Brief:
Write out the line with "David Minoves [89, 15, 139, 24]" and every later line through the end of the data below, exactly as given, with no pictures in the copy.

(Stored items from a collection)
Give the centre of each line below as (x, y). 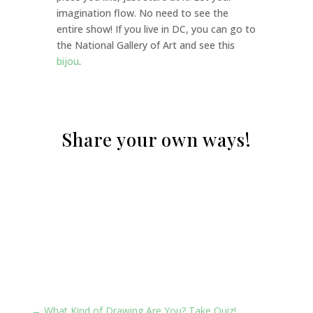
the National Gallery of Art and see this (145, 45)
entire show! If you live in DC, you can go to (156, 29)
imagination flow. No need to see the (142, 13)
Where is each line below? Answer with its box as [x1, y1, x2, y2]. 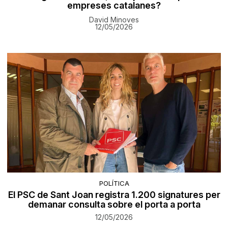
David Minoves [89, 15, 139, 24]
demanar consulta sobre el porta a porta [27, 198, 201, 210]
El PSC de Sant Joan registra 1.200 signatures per [8, 189, 220, 200]
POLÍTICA [99, 179, 129, 187]
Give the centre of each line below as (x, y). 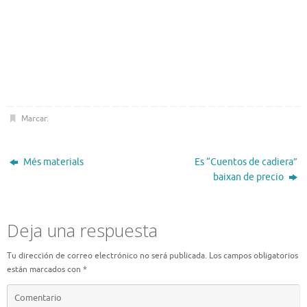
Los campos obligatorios (254, 256)
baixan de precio (249, 177)
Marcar (34, 119)
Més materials (53, 162)
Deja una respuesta (82, 231)
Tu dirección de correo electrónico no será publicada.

Completed exercise:
David Minoves [89, 15, 139, 24]
demanar consulta sobre el porta a porta [27, 198, 201, 210]
El PSC de Sant Joan registra 1.200 signatures per [8, 189, 220, 200]
POLÍTICA [99, 179, 129, 187]
Give the centre of each line below as (x, y). 
Los campos obligatorios (254, 256)
baixan de precio (249, 177)
Marcar (34, 119)
Més materials (53, 162)
Deja una respuesta (82, 231)
Tu dirección de correo electrónico no será publicada.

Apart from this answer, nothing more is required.